¿LOS REFRESCOS PUEDEN BENEFICIAR SU SALUD DENTAL?

 

La verdad es que pueden representar un gran problema para la salud dental si se consumen habitualmente.

 

Recientemente en nuestra clínica, cada vez vemos más casos de pacientes con erosión de la capa protectora del diente llamada esmalte. Los refrescos carbonatados contienen ácido que erosiona el esmalte y cuando se erosiona, no vuelve a crecer. Así es que dejamos los dientes más expuestos y con mayor riesgo de desarrollar caries.

 

Veamos un ejemplo práctico

 

Una lata de refresco de 33 cl contiene alrededor de 30 ó 40 gramos de azúcar. Esto equivale a aproximadamente 6 cucharillas. ¿Te parece exagerado o pondrías la misma cantidad de azúcar en tu café o té?

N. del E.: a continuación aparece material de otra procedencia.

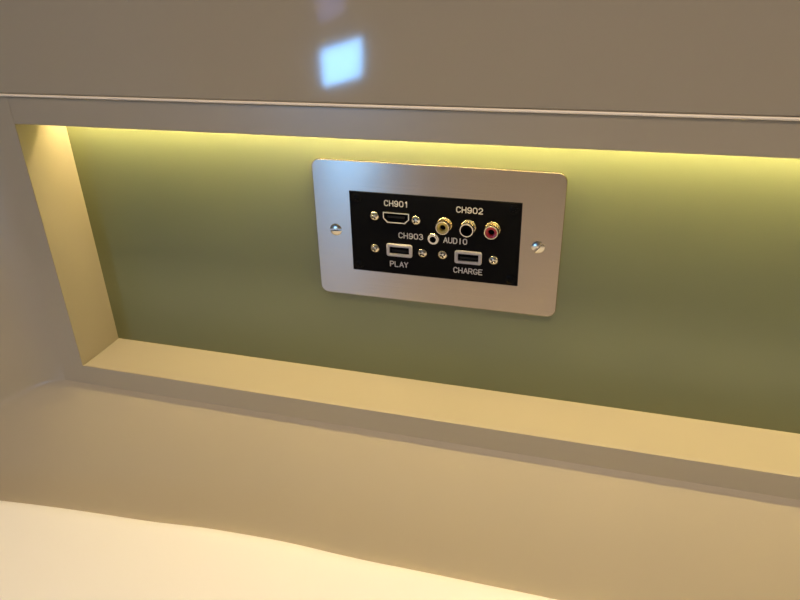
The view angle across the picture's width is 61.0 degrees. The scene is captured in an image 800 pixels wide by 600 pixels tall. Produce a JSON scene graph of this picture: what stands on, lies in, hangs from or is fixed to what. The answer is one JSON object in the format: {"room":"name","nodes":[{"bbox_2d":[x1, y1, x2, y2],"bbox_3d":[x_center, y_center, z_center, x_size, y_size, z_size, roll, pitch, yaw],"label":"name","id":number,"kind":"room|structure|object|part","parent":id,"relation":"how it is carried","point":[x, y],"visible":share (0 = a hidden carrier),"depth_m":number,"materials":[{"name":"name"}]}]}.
{"room":"hotel room","nodes":[
{"label":"hotel room","id":0,"kind":"room"},
{"bbox_2d":[0,96,799,599],"bbox_3d":[0.110,0.173,0.281,1.390,0.438,0.252,6,28,15],"label":"wall","id":1,"kind":"structure","parent":0,"point":[539,516],"depth_m":0.41,"materials":[{"name":"beige paint"}]},
{"bbox_2d":[7,96,118,365],"bbox_3d":[0.148,-0.003,0.349,0.770,0.187,0.041,6,28,15],"label":"niche side panel","id":2,"kind":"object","parent":1,"relation":"attached to","point":[47,150],"depth_m":0.45,"materials":[{"name":"beige paint"}]},
{"bbox_2d":[7,96,799,158],"bbox_3d":[0.140,-0.071,0.295,0.763,0.016,0.006,6,28,15],"label":"trim","id":3,"kind":"structure","parent":1,"relation":"attached to","point":[682,135],"depth_m":0.33,"materials":[{"name":"beige paint"}]},
{"bbox_2d":[66,126,799,433],"bbox_3d":[0.154,-0.014,0.366,0.762,0.183,0.004,6,28,15],"label":"wall niche","id":4,"kind":"object","parent":1,"relation":"in","point":[678,293],"visible":0.67,"depth_m":0.40,"materials":[{"name":"green paint"}]},
{"bbox_2d":[312,158,567,316],"bbox_3d":[0.018,-0.035,0.392,0.147,0.088,0.009,7,28,15],"label":"socket plate","id":5,"kind":"object","parent":4,"relation":"attached to","point":[461,236],"visible":1,"depth_m":0.39,"materials":[{"name":"metal"}]},
{"bbox_2d":[427,233,439,244],"bbox_3d":[0.019,-0.035,0.393,0.007,0.007,0.002,6,28,15],"label":"socket","id":6,"kind":"object","parent":5,"relation":"attached to","point":[432,238],"depth_m":0.39,"materials":[{"name":"silver metal"}]},
{"bbox_3d":[0.019,-0.036,0.395,0.101,0.050,0.002,7,28,15],"label":"insert panel","id":7,"kind":"part","parent":5,"relation":"part of","materials":[{"name":"black plastic"}]},
{"bbox_2d":[435,217,451,234],"bbox_3d":[0.025,-0.042,0.385,0.009,0.009,0.007,6,28,15],"label":"socket","id":8,"kind":"object","parent":5,"relation":"attached to","point":[443,225],"depth_m":0.38,"materials":[{"name":"gold metal"}]},
{"bbox_2d":[459,219,475,236],"bbox_3d":[0.038,-0.040,0.382,0.009,0.009,0.007,6,28,15],"label":"socket","id":9,"kind":"object","parent":5,"relation":"attached to","point":[467,227],"depth_m":0.38,"materials":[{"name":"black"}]},
{"bbox_2d":[484,222,500,239],"bbox_3d":[0.051,-0.038,0.378,0.009,0.009,0.007,6,28,15],"label":"socket","id":10,"kind":"object","parent":5,"relation":"attached to","point":[492,230],"depth_m":0.38,"materials":[{"name":"red"}]},
{"bbox_2d":[84,338,799,476],"bbox_3d":[0.150,0.078,0.390,0.762,0.004,0.041,6,28,15],"label":"niche ledge","id":11,"kind":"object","parent":1,"relation":"attached to","point":[744,447],"depth_m":0.42,"materials":[{"name":"beige paint"}]},
{"bbox_2d":[0,0,799,116],"bbox_3d":[0.126,-0.580,0.041,1.270,1.118,0.012,6,28,15],"label":"wall","id":12,"kind":"structure","parent":0,"point":[725,57],"depth_m":0.31,"materials":[{"name":"beige paint"}]},
{"bbox_2d":[0,93,799,120],"bbox_3d":[0.140,-0.079,0.290,1.270,0.001,0.005,6,28,15],"label":"trim","id":13,"kind":"structure","parent":12,"relation":"attached to","point":[720,116],"depth_m":0.32,"materials":[{"name":"beige"}]},
{"bbox_3d":[-0.201,1.237,-0.089,2.900,0.020,2.130,6,28,15],"label":"floor","id":14,"kind":"structure","parent":0,"visible":0},
{"bbox_2d":[0,501,555,599],"bbox_3d":[0.071,0.690,0.115,1.500,0.755,0.915,6,28,15],"label":"bed","id":15,"kind":"object","parent":14,"relation":"on","point":[47,553],"visible":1,"depth_m":0.39,"materials":[{"name":"white fabric"}]}
]}

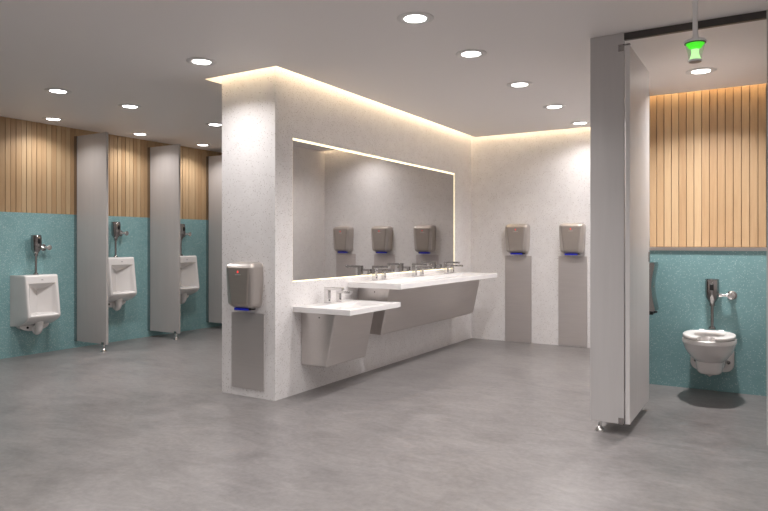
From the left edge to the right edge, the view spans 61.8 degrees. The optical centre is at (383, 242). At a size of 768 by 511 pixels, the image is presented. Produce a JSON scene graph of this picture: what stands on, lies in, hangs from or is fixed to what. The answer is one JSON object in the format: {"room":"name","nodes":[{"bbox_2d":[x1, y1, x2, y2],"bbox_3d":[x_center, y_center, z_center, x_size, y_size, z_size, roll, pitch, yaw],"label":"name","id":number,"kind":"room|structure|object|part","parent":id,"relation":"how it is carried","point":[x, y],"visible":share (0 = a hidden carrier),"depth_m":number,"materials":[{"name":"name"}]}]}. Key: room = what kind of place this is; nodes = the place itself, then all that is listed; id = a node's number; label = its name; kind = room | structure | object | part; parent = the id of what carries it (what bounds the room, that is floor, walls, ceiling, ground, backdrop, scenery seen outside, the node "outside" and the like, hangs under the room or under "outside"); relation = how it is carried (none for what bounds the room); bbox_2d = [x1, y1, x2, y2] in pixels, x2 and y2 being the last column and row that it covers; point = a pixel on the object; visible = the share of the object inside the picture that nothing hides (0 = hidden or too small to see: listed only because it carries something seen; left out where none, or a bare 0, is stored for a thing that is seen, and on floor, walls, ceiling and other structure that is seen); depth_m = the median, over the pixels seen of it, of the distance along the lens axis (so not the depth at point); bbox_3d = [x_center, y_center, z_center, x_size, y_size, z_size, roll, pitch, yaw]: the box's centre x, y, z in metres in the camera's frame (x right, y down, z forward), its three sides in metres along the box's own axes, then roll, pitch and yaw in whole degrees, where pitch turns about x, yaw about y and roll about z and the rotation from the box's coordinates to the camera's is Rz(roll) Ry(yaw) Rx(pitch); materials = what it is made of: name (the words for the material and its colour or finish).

Dicho esto, no es relevante el sabor o la marca del refresco que consumes. Sea cual sea, no solamente es malo para tu salud general, sino también para tus dientes.

 

¿Qué te aconsejamos?

 

Lo ideal sería cortar por lo sano y evitar el consumo completo de bebidas azucaradas y carbonatadas, pero sabemos que es difícil ya que todos disfrutamos de su sensación y sabor. Por ello te sugerimos una serie de consejos para que no tengas que reducir su consumo al 100%, pero puedas disminuir sus efectos perjudiciales desde hoy.

  • Limita el consumo a momentos especiales o solo a la hora de comer.

Intenta que no sea un hábito diario

  •  Prueba bebidas más saludables

Ten a mano bebidas que contengan menos azúcar y ácidos como el agua, leche y jugo 100% de fruta. Motiva a tus hijos y círculo cercano a hacer lo mismo.

  • Cepillarte los dientes con pasta dentífrica que contenga flúor y usa un enjuague bucal después. 
  • Enjuaga con agua

Si no es posible cepillarte después de beber bebidas azucaradas y carbonatadas es recomendable que te enjuagues con agua para eliminar, al menos, parte de sus restos.

  • Sométete a un tratamiento profesional de fluoruro. 

En nuestra clínica podemos aplicarlo en forma de espuma o gel. Llevaremos a cabo una revisión de tu estado de salud bucodental. Y de esta manera, podremos destacar la existencia de algún problema o, en el caso de que exista, tratarlo en su fase inicial. Ya que en algunas ocasiones no nos enteramos de que tenemos una caries hasta que ésta se encuentra en una fase muy avanzada. Por eso, te recomendamos que acudas regularmente al odontólogo, al menos una vez al año.